Whenever you see a new technology one of the key questions you should always ask yourself is “does this technology fix an actual problem?” It’s a good question and one that I must thank a colleague who shared it with me a few years ago. I’ve used it as a good initial test for any new technology since.
As always, Tech Field Day events present a whole range of interesting technologies. Some are evolutions from exiting vendors and some new technologies that raise that very question “do you solve a problem?”
One of the continuing problems that is faced by many enterprises across the globe, almost regardless of size and business sector, is the sharing of data across multiple, geographically separated locations. The problems with moving data around, especially when the files are large, are well known. We know data has “gravity”, we need to deal with issues such as file locks, maintaining an authoritative copy of the data, and of course it is critical that we maintain the security and compliance of any data we move around these multiple locations.
The challenge of moving data around has been an issue for most of us through our IT lives and it is only going to get to be more of a problem as our datasets and reliance on our data continues to grow.
There are already numerous approaches to solving this problem: Caching, centralized storage with a “copy” housed on a remote site, native tools like Windows DFS, and of course we could always manually move files around. All are approaches for dealing with this problem, but they all come with challenges. Often issues such as global file locks, inefficiency, or the need to migrate your data to a 3rd party appliance, are all considerations and areas of compromise.
At Tech Field Day 17, another potential solution to this problem was presented with Douglas Fallstrom and David Flynn of Hammerspace, providing an introduction to their approach to this challenge. As we’ve established, they certainly passed the first test, what Hammerspace are looking to solve is an issue. But how does their approach differ from the number of solutions that already exist to this problem?
The crux of the solution is the use of metadata. It is these small fragments of information that contain the building blocks of file data, but by using these small building blocks, Hammerspace is creating and populating their geographically distributed namespace with these small information filled fragments and then using those fragments to recreate an “image” of data in any location. The important part here, is that they are not pulling full files between each “endpoint” in the namespace, just the metadata, the only time a full file is required to be moved or copied to a location is when it is needed.
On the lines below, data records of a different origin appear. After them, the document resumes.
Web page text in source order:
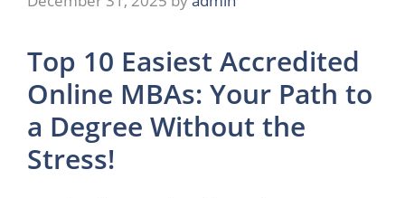
Top 10 Easiest Accredited
Online MBAs: Your Path to
a Degree Without the
Stress!
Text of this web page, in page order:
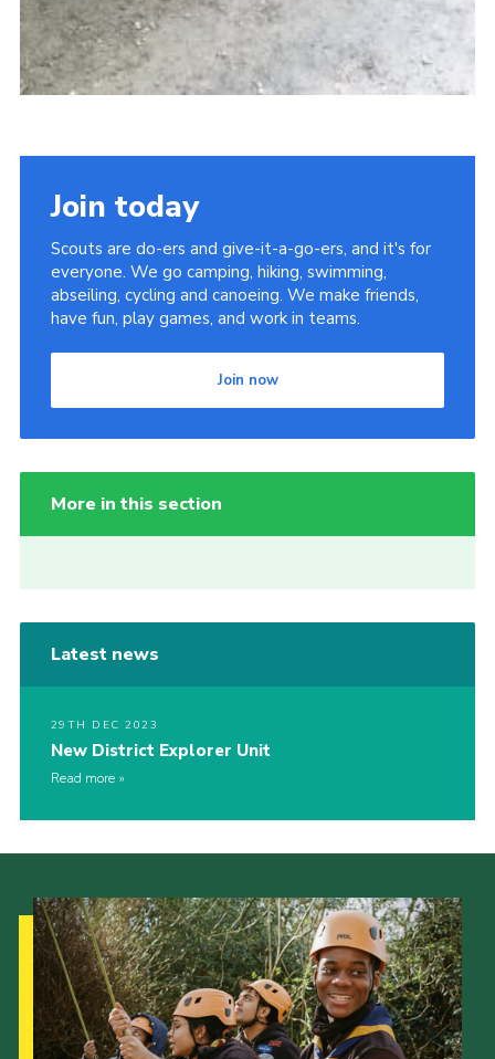
Join today
Scouts are do-ers and give-it-a-go-ers, and it's for
everyone. We go camping, hiking, swimming,
abseiling, cycling and canoeing. We make friends,
have fun, play games, and work in teams.
Join now
More in this section
Latest news
29TH DEC 2023
New District Explorer Unit
Read more
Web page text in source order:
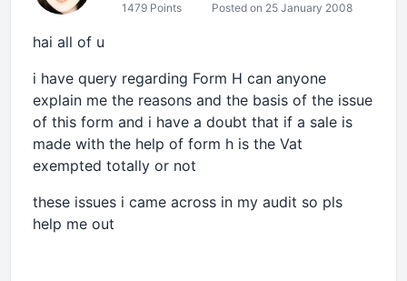
1479 Points Posted on 25 January 2008
hai all of u
i have query regarding Form H can anyone
explain me the reasons and the basis of the issue
of this form and i have a doubt that if a sale is
made with the help of form h is the Vat
exempted totally or not
these issues i came across in my audit so pls
help me out
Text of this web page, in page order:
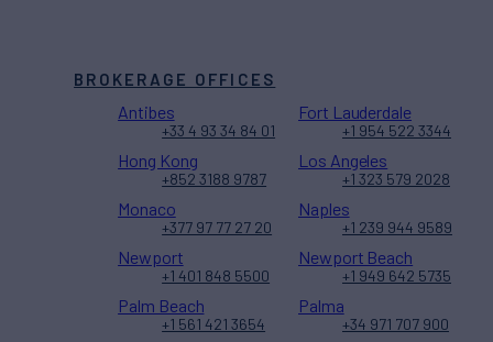
BROKERAGE OFFICES
Antibes
+33 4 93 34 84 01
Fort Lauderdale
+1 954 522 3344
Hong Kong
+852 3188 9787
Los Angeles
+1 323 579 2028
Monaco
+377 97 77 27 20
Naples
+1 239 944 9589
Newport
+1 401 848 5500
Newport Beach
+1 949 642 5735
Palm Beach
+1 561 421 3654
Palma
+34 971 707 900
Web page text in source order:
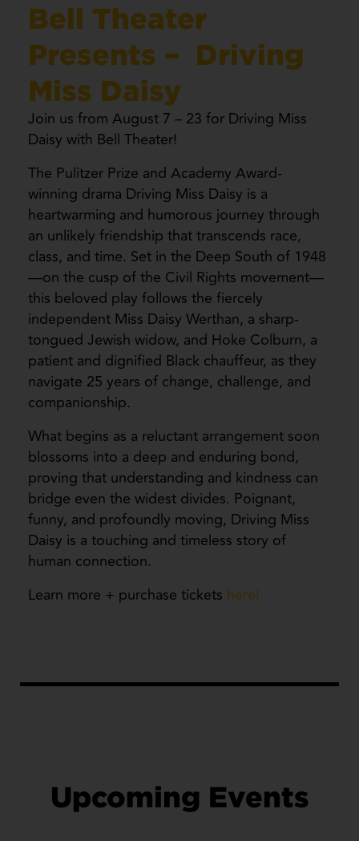
Bell Theater
Presents – Driving
Miss Daisy
Join us from August 7 – 23 for Driving Miss
Daisy with Bell Theater!
The Pulitzer Prize and Academy Award-
winning drama Driving Miss Daisy is a
heartwarming and humorous journey through
an unlikely friendship that transcends race,
class, and time. Set in the Deep South of 1948
—on the cusp of the Civil Rights movement—
this beloved play follows the fiercely
independent Miss Daisy Werthan, a sharp-
tongued Jewish widow, and Hoke Colburn, a
patient and dignified Black chauffeur, as they
navigate 25 years of change, challenge, and
companionship.
What begins as a reluctant arrangement soon
blossoms into a deep and enduring bond,
proving that understanding and kindness can
bridge even the widest divides. Poignant,
funny, and profoundly moving, Driving Miss
Daisy is a touching and timeless story of
human connection.
Learn more + purchase tickets here!
Upcoming Events
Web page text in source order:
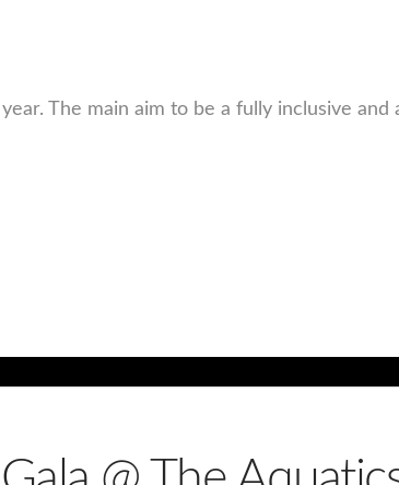
The main aim to be a fully inclusive
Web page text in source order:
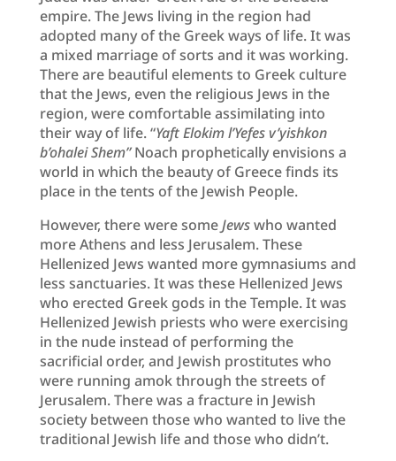
empire. The Jews living in the region had
adopted many of the Greek ways of life. It was
a mixed marriage of sorts and it was working.
There are beautiful elements to Greek culture
that the Jews, even the religious Jews in the
region, were comfortable assimilating into
their way of life. “Yaft Elokim l’Yefes v’yishkon
b’ohalei Shem”Noach prophetically envisions a
world in which the beauty of Greece finds its
place in the tents of the Jewish People.
However, there were someJewswho wanted
more Athens and less Jerusalem. These
Hellenized Jews wanted more gymnasiums and
less sanctuaries. It was these Hellenized Jews
who erected Greek gods in the Temple. It was
Hellenized Jewish priests who were exercising
in the nude instead of performing the
sacrificial order, and Jewish prostitutes who
were running amok through the streets of
Jerusalem. There was a fracture in Jewish
society between those who wanted to live the
traditional Jewish life and those who didn’t.
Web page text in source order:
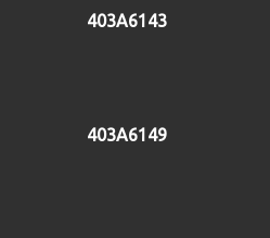
403A6143
403A6149

There is still a level of delay when initially moving that file, but this, in my opinion, is balanced by the efficiency of moving metadata alone. There is also the point that the file data can be pre-populated by allowing Hammerspace to copy data ahead of time based on data policies such as access telemetry.
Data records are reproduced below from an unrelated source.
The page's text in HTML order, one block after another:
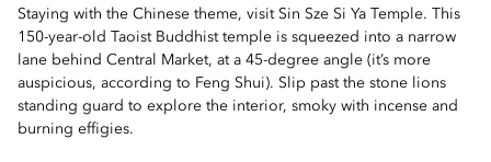
Staying with the Chinese theme, visit Sin Sze Si Ya Temple. This
150-year-old Taoist Buddhist temple is squeezed into a narrow
lane behind Central Market, at a 45-degree angle (it’s more
auspicious, according to Feng Shui). Slip past the stone lions
standing guard to explore the interior, smoky with incense and
burning effigies.
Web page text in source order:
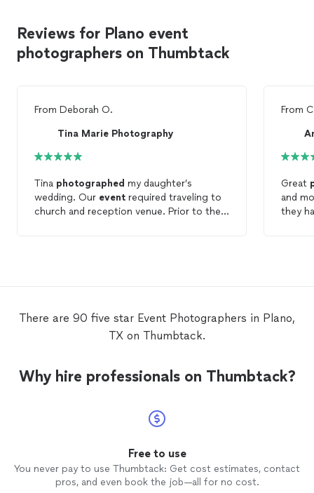
Reviews for Plano event
photographers on Thumbtack
From Deborah O.
Tina Marie Photography
Tina photographed my daughter’s
wedding. Our event required traveling to
church and reception venue. Prior to the
From
Great
and
they
There are 90 five star Event Photographers in Plano,
TX on Thumbtack.
Why hire professionals on Thumbtack?
Free to use
You never pay to use Thumbtack: Get cost estimates, contact
pros, and even book the job—all for no cost.
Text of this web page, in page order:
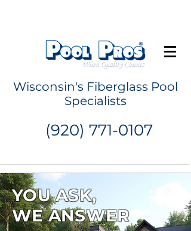
Wisconsin's Fiberglass Pool
Specialists
(920) 771-0107
YOU ASK,
WE ANSWER
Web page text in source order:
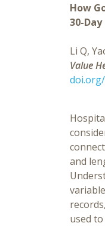
How
30-
Li Q,
Value
doi.org/
and
used
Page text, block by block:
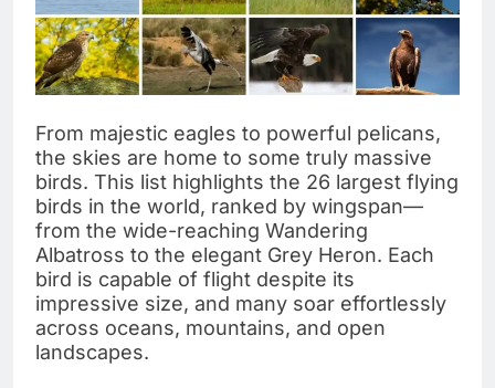
From majestic eagles to powerful pelicans,
the skies are home to some truly massive
birds. This list highlights the 26 largest flying
birds in the world, ranked by wingspan—
from the wide-reaching Wandering
Albatross to the elegant Grey Heron. Each
bird is capable of flight despite its
impressive size, and many soar effortlessly
across oceans, mountains, and open
landscapes.

This metadata approach certainly seems to provide some key benefits:
First, in terms of deployment one of the bug-bears that comes with some solutions to this problem is the need to move your data to a new location. However, the Hammerspace namespace is created without the need to disrupt your current storage platform, with no need to move data to an alternate location or appliance, as the namespace is recreating the file view based on metadata pulled from the source storage location. This is a major plus and removes issues I’ve seen with other approaches where such a move breaks other data management tools, having a severe impact on an organization and forces them to compromise their data management capabilities to successfully share data.
A secondary benefit is the use of metadata allows the namespace to be hugely flexible and, although not unique, the ability for Hammerspace to take data originally presented in one format and re-present it in another dependent on the endpoint protocol demands. Imagine data originally presented via SMB, to be presented to a Linux machine in a remote location via NFS, without any need for transformation, a very powerful feature.
Of course as with any kind of solution there are always shortcomings and compromises to be made. Currently there are some minor areas of complexity ,dependent on how you want to deploy and use Hammerspace. These include issues around geo-concurrent bi-directional writes of data to original locations (last writer wins), as well as some potential challenges around handling file locking (conflict resolution with file versioning approach vs. file locking). But it seems these can be overcome by ensuring you understand the complexities of the solution and build the handling of such issues into your design choice.
There is also the real-world implementation. I’d like to see how the solution in reality handles the performance of moving large files. Replicating metadata is one thing, however the real file needs to appear in a location eventually.
That said, Hammerspace are certainly looking to address a real IT problem and one that is not going away any time soon. Are they the answer to all sharing files over distance? Not for everyone. There are already a selection of solutions dealing with this problem. However they do have an interesting approach to the problem and certainly worthy of further investigation.